Twin Peaks returns for finale
par Mike Hughas
Couverture TV Times
It was a swirling ride through the nearby neighborhoods of fame and failure.

In 15 months, "Twin Peaks" was praised and copied and canceled. That left people clutching carnival and circus metaphors.

"We just kind of went along for a roller coaster ride, along with everybody else," producer Mark Frost said during the "Peaks" peak. "And had a lot of fun with it."

It was shaky fun, he granted. "You start to feel kind of like the guy on top of the human pyramid of.the Flying Wallenda family."

Either metaphor will do. Roller coasters hit bottom; the Wallendas crashed. Now "Peaks" is leaving, after a brief and dazzling life.

The last two hours will be bunched into a new movie, at 9 p.m. Monday June 10 on ABC. "Peaks" will wrap things up and fade away.

Still, "Twin Peaks" never quite wraps up anything. It also never really fades.

There has been talk of a revival, fueled by European interest. There has also been respect for the show's legacy.

Brandon Tartikoff put it prophetically last summer, when he was still program chief at NBC.

"I don't know if 'Twin Peaks' is ultimately going to work for ABC," Tartikoff said, "but I will say that was a very important night, when that show went on ...

"It said, at least tor one time, that there was somebody who had presented television in a way that it hadn't been presented ... And that's a terrific achievement."

David Lynch–Frost's partner and the "Peaks" mastermind–was soon famous.

Networks were talking to other stylish filmmakers, from Ridley Scott to Jim McBride. Careers had soared.

There were young "Peaks" actors, who caught on instantly. Suddenly, the world was fascinated by Sheryl Lee, Dana Ashbrook and Lara Flynn Boyle.
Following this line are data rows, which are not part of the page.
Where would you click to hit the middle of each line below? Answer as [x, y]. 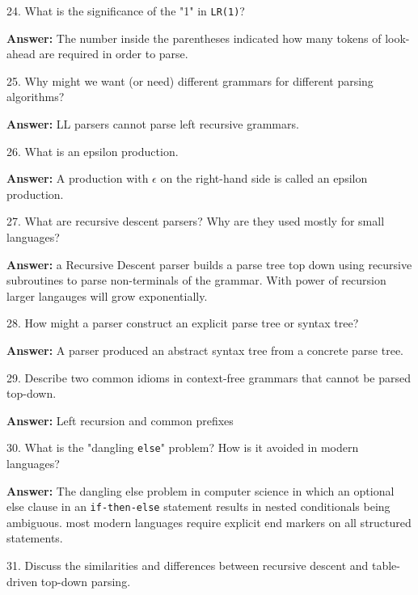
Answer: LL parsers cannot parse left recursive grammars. [153, 124]
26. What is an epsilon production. [93, 151]
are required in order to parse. [114, 54]
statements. [35, 538]
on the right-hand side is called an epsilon [264, 178]
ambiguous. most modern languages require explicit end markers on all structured [209, 522]
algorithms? [36, 97]
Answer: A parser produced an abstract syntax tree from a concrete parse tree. [205, 350]
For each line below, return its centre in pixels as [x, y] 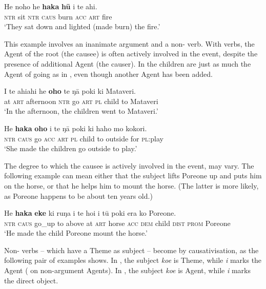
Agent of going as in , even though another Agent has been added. [108, 74]
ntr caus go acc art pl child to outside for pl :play [84, 138]
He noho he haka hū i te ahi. [51, 6]
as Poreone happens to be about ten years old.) [78, 195]
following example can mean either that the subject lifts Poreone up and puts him [133, 176]
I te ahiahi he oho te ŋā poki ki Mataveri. [70, 91]
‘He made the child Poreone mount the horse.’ [76, 233]
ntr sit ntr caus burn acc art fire [58, 16]
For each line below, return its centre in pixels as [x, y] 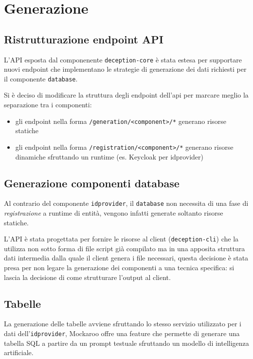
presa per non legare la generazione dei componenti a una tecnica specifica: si [119, 268]
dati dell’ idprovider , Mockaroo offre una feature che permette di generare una [122, 333]
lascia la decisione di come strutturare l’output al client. [87, 277]
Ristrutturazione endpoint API [84, 39]
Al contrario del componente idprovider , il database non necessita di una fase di [126, 203]
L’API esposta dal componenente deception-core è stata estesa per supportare [123, 59]
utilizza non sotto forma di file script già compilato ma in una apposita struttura [125, 248]
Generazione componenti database [92, 183]
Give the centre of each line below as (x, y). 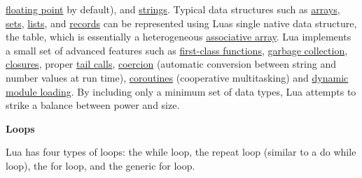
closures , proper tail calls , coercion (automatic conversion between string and (171, 64)
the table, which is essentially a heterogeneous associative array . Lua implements (179, 37)
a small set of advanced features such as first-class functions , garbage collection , (177, 50)
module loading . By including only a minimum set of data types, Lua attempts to (181, 91)
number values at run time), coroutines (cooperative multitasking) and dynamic (177, 77)
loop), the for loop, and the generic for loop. (100, 165)
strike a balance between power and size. (93, 105)
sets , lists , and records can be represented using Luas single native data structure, (181, 23)
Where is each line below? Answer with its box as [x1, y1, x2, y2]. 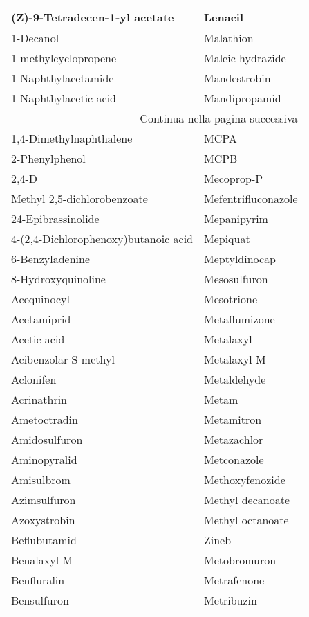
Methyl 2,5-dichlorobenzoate [11, 190, 148, 206]
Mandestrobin [203, 70, 271, 86]
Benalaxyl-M [11, 552, 73, 568]
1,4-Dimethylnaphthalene [11, 130, 133, 146]
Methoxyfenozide [203, 472, 285, 488]
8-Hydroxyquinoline [11, 271, 106, 287]
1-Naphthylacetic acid [11, 90, 117, 106]
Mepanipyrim [203, 211, 268, 226]
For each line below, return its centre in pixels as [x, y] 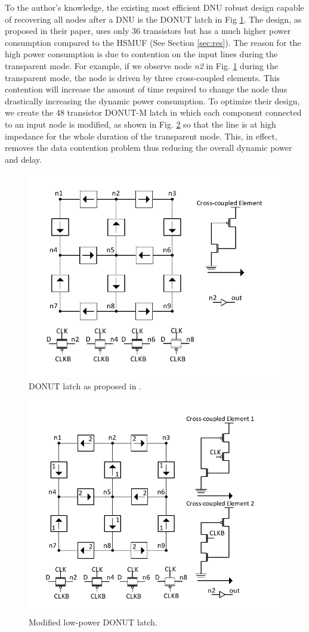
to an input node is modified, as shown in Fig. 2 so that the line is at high [140, 124]
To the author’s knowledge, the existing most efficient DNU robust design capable [154, 7]
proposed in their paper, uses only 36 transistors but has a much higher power [148, 31]
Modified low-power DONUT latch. [93, 622]
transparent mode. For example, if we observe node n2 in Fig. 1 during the [141, 65]
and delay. [23, 159]
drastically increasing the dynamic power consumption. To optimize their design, [152, 100]
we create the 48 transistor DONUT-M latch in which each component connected [153, 112]
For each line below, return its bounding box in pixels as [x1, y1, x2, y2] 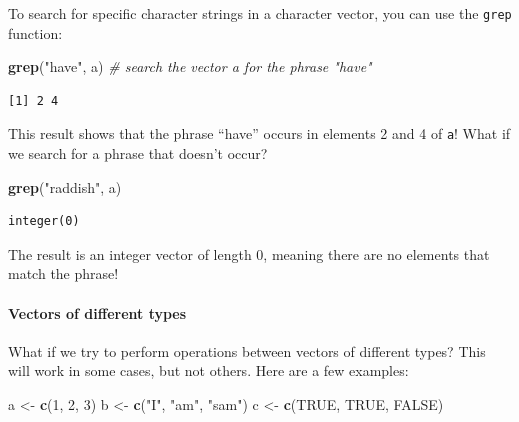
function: [8, 22, 63, 43]
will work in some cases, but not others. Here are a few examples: [8, 360, 409, 381]
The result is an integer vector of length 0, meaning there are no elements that [8, 243, 490, 264]
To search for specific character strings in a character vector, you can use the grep [8, 3, 512, 23]
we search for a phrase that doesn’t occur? [8, 143, 268, 164]
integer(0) [8, 214, 80, 229]
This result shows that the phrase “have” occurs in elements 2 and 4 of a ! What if [8, 123, 511, 144]
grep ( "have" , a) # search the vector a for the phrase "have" [8, 56, 372, 77]
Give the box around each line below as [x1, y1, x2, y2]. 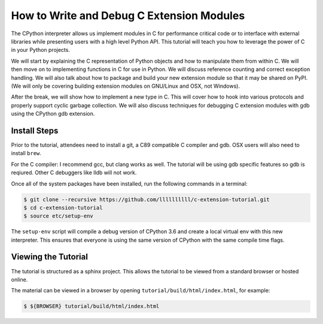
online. [11, 276, 28, 283]
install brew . [11, 150, 42, 157]
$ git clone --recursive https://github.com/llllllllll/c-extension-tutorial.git [23, 196, 270, 203]
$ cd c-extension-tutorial [23, 204, 103, 211]
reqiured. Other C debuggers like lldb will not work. [11, 169, 137, 176]
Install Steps [11, 125, 59, 135]
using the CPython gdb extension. [11, 110, 95, 118]
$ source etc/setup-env [23, 212, 94, 220]
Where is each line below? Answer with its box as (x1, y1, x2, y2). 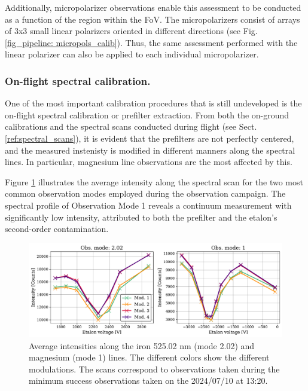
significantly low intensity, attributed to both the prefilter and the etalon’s (5, 210, 277, 223)
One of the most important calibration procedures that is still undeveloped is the (5, 97, 302, 109)
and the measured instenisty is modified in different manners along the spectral (5, 143, 295, 156)
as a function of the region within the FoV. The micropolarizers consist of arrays (5, 13, 300, 25)
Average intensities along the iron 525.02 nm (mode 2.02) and (29, 339, 255, 352)
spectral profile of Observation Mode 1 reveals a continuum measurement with (5, 198, 292, 211)
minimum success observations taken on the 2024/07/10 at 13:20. (29, 374, 268, 387)
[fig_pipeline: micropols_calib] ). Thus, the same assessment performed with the (5, 36, 298, 48)
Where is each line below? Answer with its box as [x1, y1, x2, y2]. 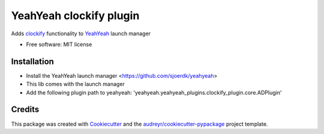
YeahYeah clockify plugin [11, 9, 140, 22]
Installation [11, 56, 54, 66]
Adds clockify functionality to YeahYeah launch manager [11, 30, 151, 37]
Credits [11, 105, 40, 115]
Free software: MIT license [26, 41, 92, 48]
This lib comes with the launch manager [26, 81, 125, 88]
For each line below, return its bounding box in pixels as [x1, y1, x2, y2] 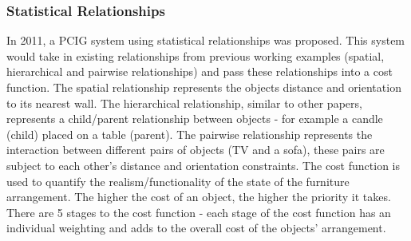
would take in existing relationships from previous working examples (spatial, [6, 47, 385, 64]
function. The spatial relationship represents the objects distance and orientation [6, 79, 401, 95]
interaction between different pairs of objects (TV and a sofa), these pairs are [6, 141, 385, 158]
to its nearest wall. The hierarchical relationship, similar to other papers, [6, 94, 362, 111]
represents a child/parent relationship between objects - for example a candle [6, 110, 383, 127]
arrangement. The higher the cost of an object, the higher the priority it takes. [6, 188, 391, 205]
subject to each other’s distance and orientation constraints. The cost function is [6, 156, 400, 173]
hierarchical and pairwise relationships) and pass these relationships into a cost [6, 63, 393, 80]
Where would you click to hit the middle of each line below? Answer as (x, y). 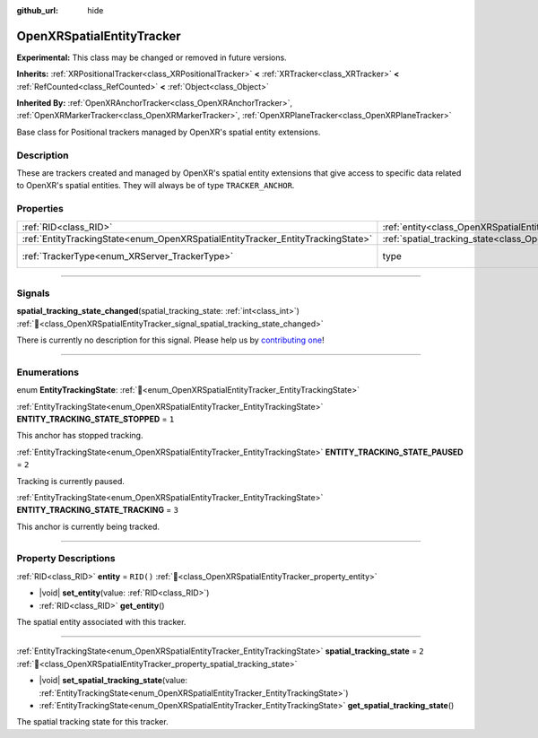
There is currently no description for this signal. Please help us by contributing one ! (170, 340)
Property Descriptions (66, 559)
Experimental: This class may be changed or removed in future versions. (152, 57)
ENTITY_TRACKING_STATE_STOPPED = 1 (95, 419)
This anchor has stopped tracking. (80, 436)
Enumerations (48, 372)
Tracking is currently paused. (71, 481)
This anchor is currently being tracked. (88, 526)
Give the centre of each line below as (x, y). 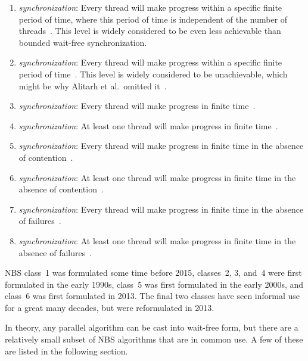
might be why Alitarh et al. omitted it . (93, 85)
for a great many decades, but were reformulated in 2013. (110, 307)
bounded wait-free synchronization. (83, 42)
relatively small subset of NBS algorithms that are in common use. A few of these (154, 339)
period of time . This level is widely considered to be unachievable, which (153, 74)
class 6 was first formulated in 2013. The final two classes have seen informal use (153, 296)
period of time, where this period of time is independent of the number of (153, 19)
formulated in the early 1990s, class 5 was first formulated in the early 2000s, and (154, 284)
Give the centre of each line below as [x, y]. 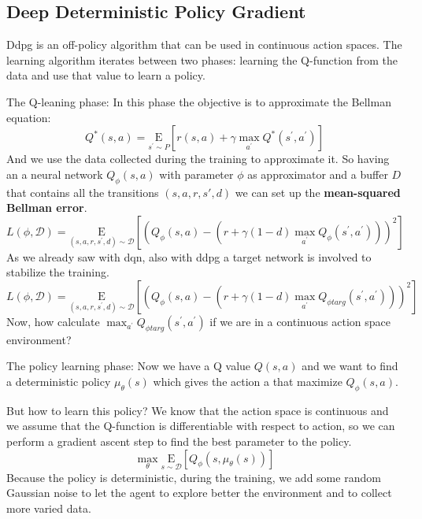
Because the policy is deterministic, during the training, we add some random [194, 477]
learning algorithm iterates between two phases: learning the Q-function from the [202, 59]
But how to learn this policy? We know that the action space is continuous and [198, 410]
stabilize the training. [58, 272]
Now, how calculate [53, 321]
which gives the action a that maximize [248, 381]
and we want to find [350, 366]
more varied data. [49, 508]
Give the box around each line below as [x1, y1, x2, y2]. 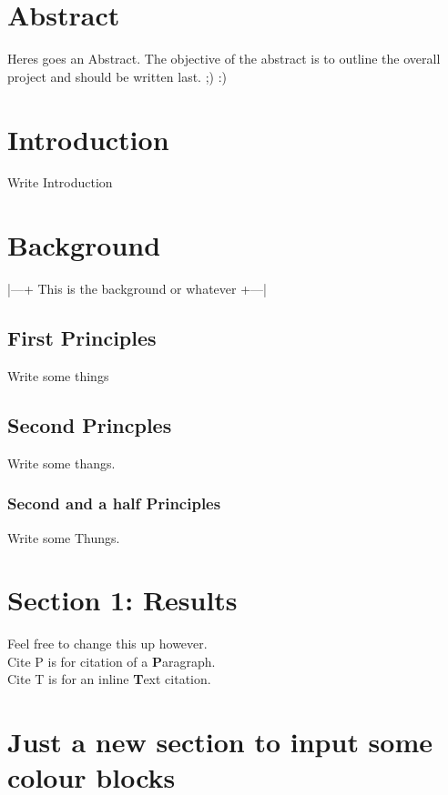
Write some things [7, 366, 109, 385]
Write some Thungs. [7, 528, 120, 547]
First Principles [7, 324, 157, 352]
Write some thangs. [7, 453, 116, 472]
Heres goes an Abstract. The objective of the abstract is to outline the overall [7, 49, 441, 68]
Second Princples [7, 410, 172, 438]
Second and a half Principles [7, 492, 221, 515]
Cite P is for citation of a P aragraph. [7, 651, 216, 670]
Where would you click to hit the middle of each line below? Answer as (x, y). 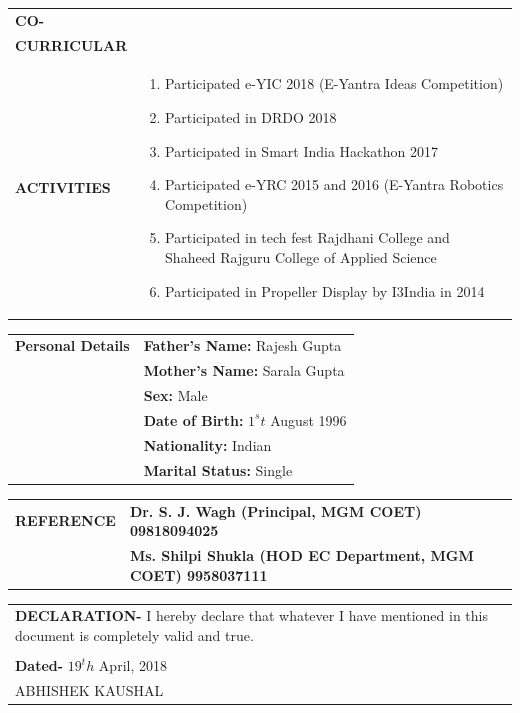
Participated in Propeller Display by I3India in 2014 (325, 290)
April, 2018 (132, 665)
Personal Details (72, 345)
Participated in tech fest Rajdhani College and (307, 237)
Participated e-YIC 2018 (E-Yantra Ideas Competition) (334, 83)
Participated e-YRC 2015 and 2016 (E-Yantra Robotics (334, 184)
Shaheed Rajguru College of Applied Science (301, 257)
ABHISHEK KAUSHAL (89, 689)
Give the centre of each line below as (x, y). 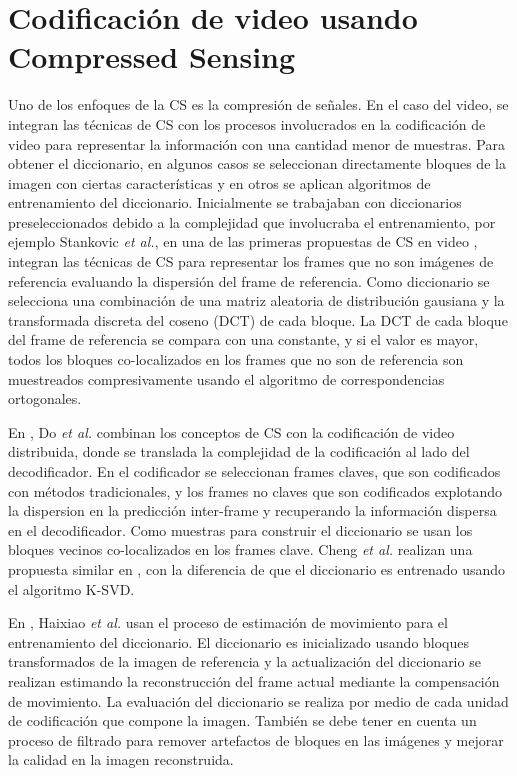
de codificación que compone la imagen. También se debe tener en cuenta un (242, 720)
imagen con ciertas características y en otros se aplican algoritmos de (219, 182)
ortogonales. (45, 398)
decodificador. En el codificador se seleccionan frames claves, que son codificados (254, 471)
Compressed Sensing (152, 56)
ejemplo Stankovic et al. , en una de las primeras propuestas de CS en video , (243, 241)
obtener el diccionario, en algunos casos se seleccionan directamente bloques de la (257, 163)
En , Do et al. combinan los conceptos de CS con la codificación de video (231, 431)
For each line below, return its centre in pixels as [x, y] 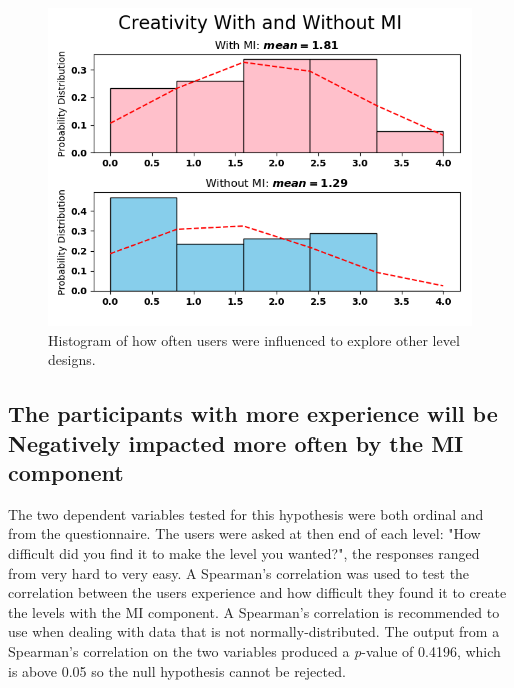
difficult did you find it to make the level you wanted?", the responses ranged [244, 552]
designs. [72, 359]
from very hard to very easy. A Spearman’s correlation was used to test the [239, 572]
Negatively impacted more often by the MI [236, 442]
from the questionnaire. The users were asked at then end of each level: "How [244, 533]
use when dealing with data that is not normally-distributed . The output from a [254, 631]
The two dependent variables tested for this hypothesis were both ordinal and [246, 513]
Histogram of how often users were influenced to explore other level [254, 339]
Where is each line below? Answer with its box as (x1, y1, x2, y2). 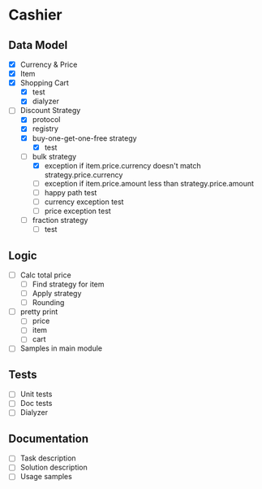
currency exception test (44, 197, 124, 207)
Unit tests (19, 389, 53, 399)
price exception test (44, 206, 111, 216)
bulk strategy (32, 151, 77, 161)
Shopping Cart (19, 78, 69, 88)
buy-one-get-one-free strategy (32, 133, 137, 143)
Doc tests (19, 399, 53, 408)
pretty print (19, 307, 58, 317)
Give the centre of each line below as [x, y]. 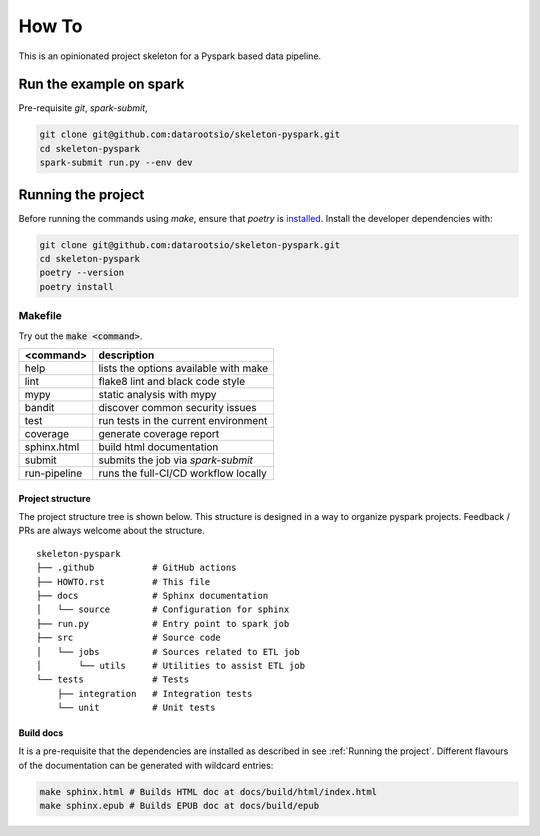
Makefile [40, 316]
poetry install [76, 286]
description [126, 355]
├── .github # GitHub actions [136, 568]
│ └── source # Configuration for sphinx [163, 609]
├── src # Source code [129, 638]
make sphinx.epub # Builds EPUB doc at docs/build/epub [179, 806]
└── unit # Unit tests [136, 708]
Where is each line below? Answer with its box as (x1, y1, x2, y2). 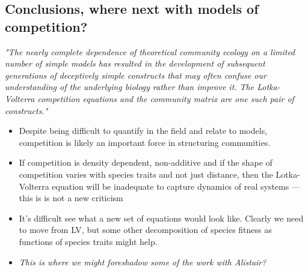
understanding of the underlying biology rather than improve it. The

Between seasons, Lynch went a step further. While filming Obsession perfume commercials, he turned two of the actors into "Peaks" regulars.

Lynch suddenly picked Heather Graham as the new love interest for FBI Agent Dale Cooper "He just saw something in the commercial," Graham marvels, "some kind of enigma."

He picked lan Buchanan to play a British fop, complete with ascot and attitude. "I think he's completely hilarious," said Buchanan, who finished one episode with a weasel stuck to his nose. "It gets funnier and funnier. "

On the opposite end of the age spectrum, Lynch has recycled several actors. In movies, he salvaged Dennis Hopper and Diane Ladd; in "Twin Peaks," there's Piper Laurie and, especially, Russ Tamblyn.

At his peak, Tamblyn was a child star turned teen hunk. He did "West Side Story," receive an Academy Award nomination for "Peyton Place," turned down "Gilligan's Island," and played "Tom Thumb."